Whole Foods was one of the first to sell the attractiveness of this venue to a broader segment of consumers. Where the supermarket industry was very traditional and staid, Whole Foods saw the opportunity to create an experience for shoppers interested in food. Many of the traditional department store merchandising techniques were applied to the food industry. Décor became important. Lighting became something to enhance food as it did to clothing. Departments became something that didn’t have to be in long singular aisles. Produce became art. Meat stressed quality over price. Cheese became a department in itself, with product tastings offering customers a chance to experience a new sensation. Wine sections became boutiques stressing premium wines, not jugs. Classes about health and food and cooking became something that set them apart and helped build strong loyalty. Each department had knowledgeable staff who became Whole Foods ambassadors with each consumer -- definitely out of the norm for the food industry.

Whole Foods was not the first, however, but they were the leaders. They were well capitalized and able to acquire excellent regional players that in some cases were better than they, but whose skills improved the whole.
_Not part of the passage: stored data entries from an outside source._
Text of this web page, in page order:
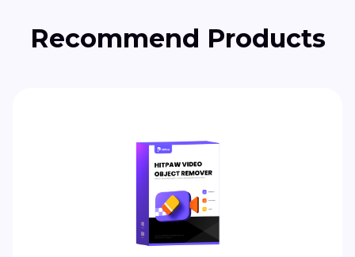
Recommend Products
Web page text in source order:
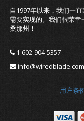
自1997年以来，我们一
需要实现的。我们很荣
桑那州！
1-602-904-5357
info@wiredblade.com
用户条
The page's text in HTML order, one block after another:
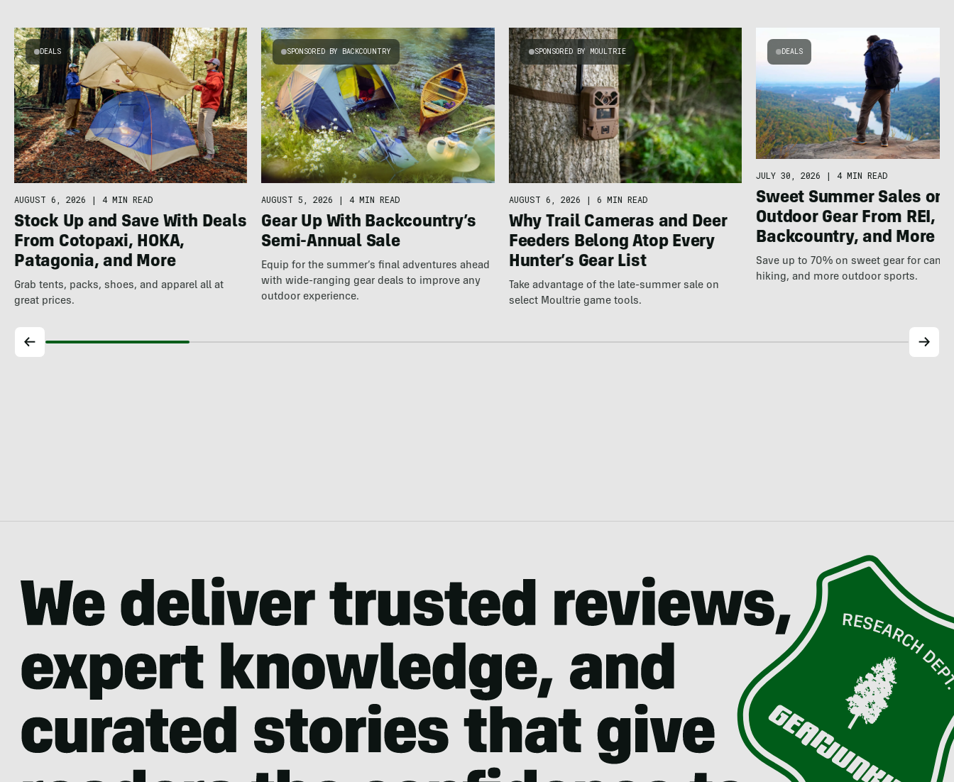
DEALS
AUGUST 6, 2026 | 4 MIN READ
Stock Up and Save With Deals
From Cotopaxi, HOKA,
Patagonia, and More
Grab tents, packs, shoes, and apparel all at
great prices.
SPONSORED BY BACKCOUNTRY
AUGUST 5, 2026 | 4 MIN READ
Gear Up With Backcountry’s
Semi-Annual Sale
Equip for the summer’s final adventures ahead
with wide-ranging gear deals to improve any
outdoor experience.
SPONSORED BY MOULTRIE
AUGUST 6, 2026 | 6 MIN READ
Why Trail Cameras and Deer
Feeders Belong Atop Every
Hunter’s Gear List
Take advantage of the late-summer sale on
select Moultrie game tools.
DEALS
JULY 30, 2026 | 4 MIN READ
Sweet Summer Sales on
Outdoor Gear From REI,
Backcountry, and More
Save up to 70% on sweet gear for
hiking, and more outdoor sports.
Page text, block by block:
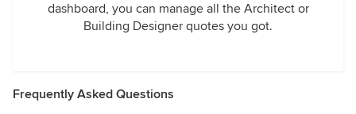
dashboard, you can manage all the Architect or
Building Designer quotes you got.
Frequently Asked Questions
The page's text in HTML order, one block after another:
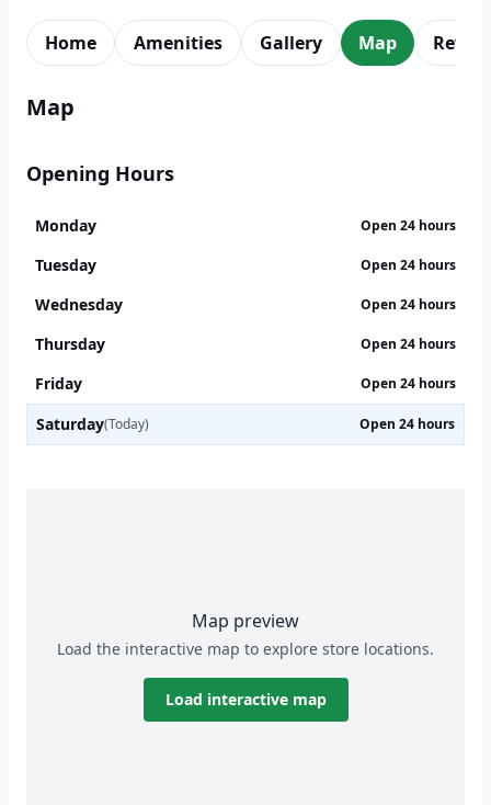
Home Amenities Gallery Map
Map
Opening Hours
Monday Open 24 hours
Tuesday Open 24 hours
Wednesday Open 24 hours
Thursday Open 24 hours
Friday Open 24 hours
Saturday(Today) Open 24 hours
Map preview
Load the interactive map to explore store locations.
Load interactive map
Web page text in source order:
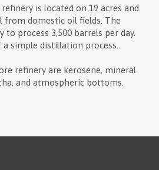
is located on 19 acres and
from domestic oil fields. The
to process 3,500 barrels per day.
simple distillation process.
refinery are kerosene, mineral
and atmospheric bottoms.
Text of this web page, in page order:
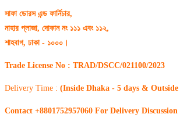
সাফা ডোরস এন্ড ফার্নিচার,
নাহার প্লাজা, দোকান নং ১১১ এবং ১১২,
শাহবাগ, ঢাকা - ১০০০।
Trade License No : TRAD/DSCC/021100/2023
Delivery Time : (Inside Dhaka - 5 days & Outside
Contact +8801752957060 For Delivery
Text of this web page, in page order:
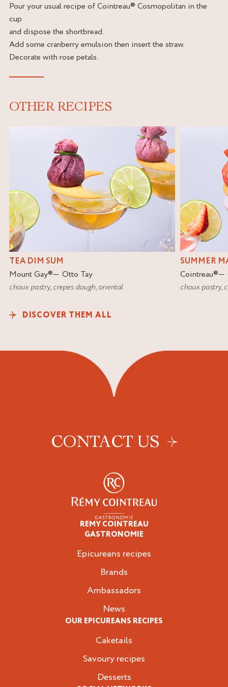
Pour your usual recipe of Cointreau® Cosmopolitan in the
cup
and dispose the shortbread.
Add some cranberry emulsion then insert the straw.
Decorate with rose petals.
OTHER RECIPES
TEA DIM SUM
Mount Gay®
Otto Tay
choux pastry,crepes dough,oriental
SUMMER
Cointreau®
choux pastry,
DISCOVER THEM ALL
CONTACT US
REMY COINTREAU
GASTRONOMIE
Epicureans recipes
Brands
Ambassadors
News
OUR EPICUREANS RECIPES
Caketails
Savoury recipes
Desserts
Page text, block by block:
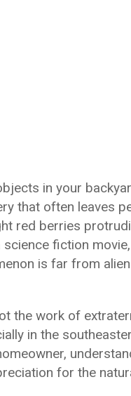
in your
that often leaves
red berries
fiction
is far from
the work of
in the
for the
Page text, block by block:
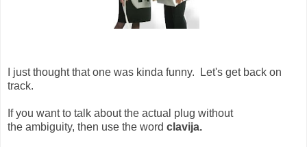
I just thought that one was kinda funny. Let's get back on
track.
If you want to talk about the actual plug without
the ambiguity, then use the word clavija.
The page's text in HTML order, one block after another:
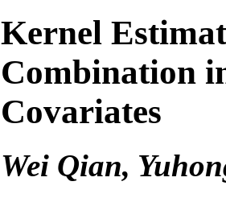
Kernel
Combination
Covariates
Wei Qian,
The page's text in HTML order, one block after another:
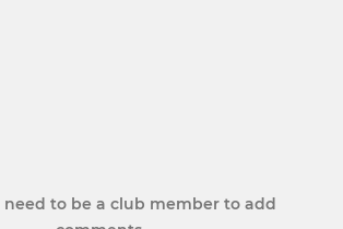
need to be a club member to add
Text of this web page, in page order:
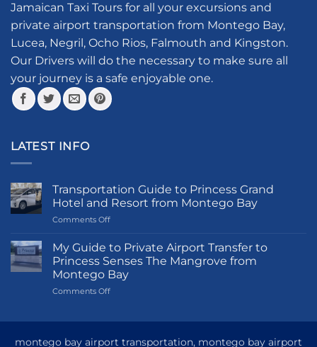
be
chosen
on
the
product
page
Jamaican Taxi Tours for all your excursions and
private airport transportation from Montego Bay,
Lucea, Negril, Ocho Rios, Falmouth and Kingston.
Our Drivers will do the necessary to make sure all
your journey is a safe enjoyable one.
LATEST INFO
Transportation Guide to Princess Grand
Hotel and Resort from Montego Bay
Comments Offon
Guide
Princess
Grand
Hotel
Montego
My Guide to Private Airport Transfer to
Princess Senses The Mangrove from
Montego Bay
Comments Offon
Private
montego bay airport transportation, montego bay airport
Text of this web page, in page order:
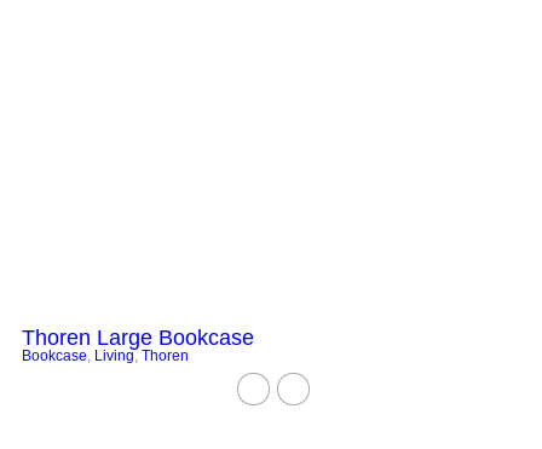
Thoren Large Bookcase
Bookcase, Living, Thoren
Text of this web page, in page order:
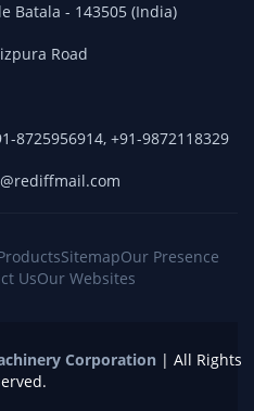
Batala - 143505 (India)
Road
8725956914, +91-9872118329
SitemapOur Presence
UsOur Websites
Corporation | All Rights

This all happened within a relatively short period of time, and occurred because the traditional food industry didn’t have the foresight to grab it for themselves, instead tried to fight it out with the competition using the same rules – hi-low, EDLP - that had been used for years. Tried and true. But now they play catch-up in this area – some, however, doing an excellent job, and destined to take advantage of Whole Foods if they slip.

To say that the acquisition of Wild Oats will hurt the consumer because of higher prices could be a true statement in the short run. It is also conceivable that Whole Foods could take the same path of the majors by cutting costs first – usually labor. After all it is the quickest return aside from price hikes. But aside from corporate consolidation, I doubt it – that will hurt the package that they’ve worked so hard to build. It is conceivable that they will continue down the same path that made them successful. Their prices are already high, but they’re still the leader. But if they cross the line and even higher prices result, it will open the floodgates for increased competition – and not just from Wal-Mart, Safeway, Kroger and others. It most likely will occur from individuals out there that are doing what Whole Foods did years ago. There are retailers that do look for advantageous differences between themselves and the giants of the industry, and it’s these individual retailers who apart from the mainstream are the creative, the entrepreneurs, the risk takers, and the next up and coming competitors. To be the same is safe, but tough with so much competition. To be able to read the trends and go down a different path can have great rewards as Whole Foods has done before. This industry has broadened tremendously this past decade, and will grow even more with the aging baby boomers and the heightened emphasis on health. Food can be art. Food can appeal to the senses. Food can make us feel good for it nourishes the soul. Some people understand that and take advantage of it – I look forward to the outcome.





Finally, MNB user Jeff Davis had something to say about yesterday’s guest column by Art Turock about his experience at a USC football fantasy camp and what it taught him about business:

One of the all time great one-liners came from John McKay when he was the head coach of the then hapless Tampa Bay Buccaneers. After yet another loss McKay was asked what he thought about his teams execution.

His answer? "I think it’s a good idea."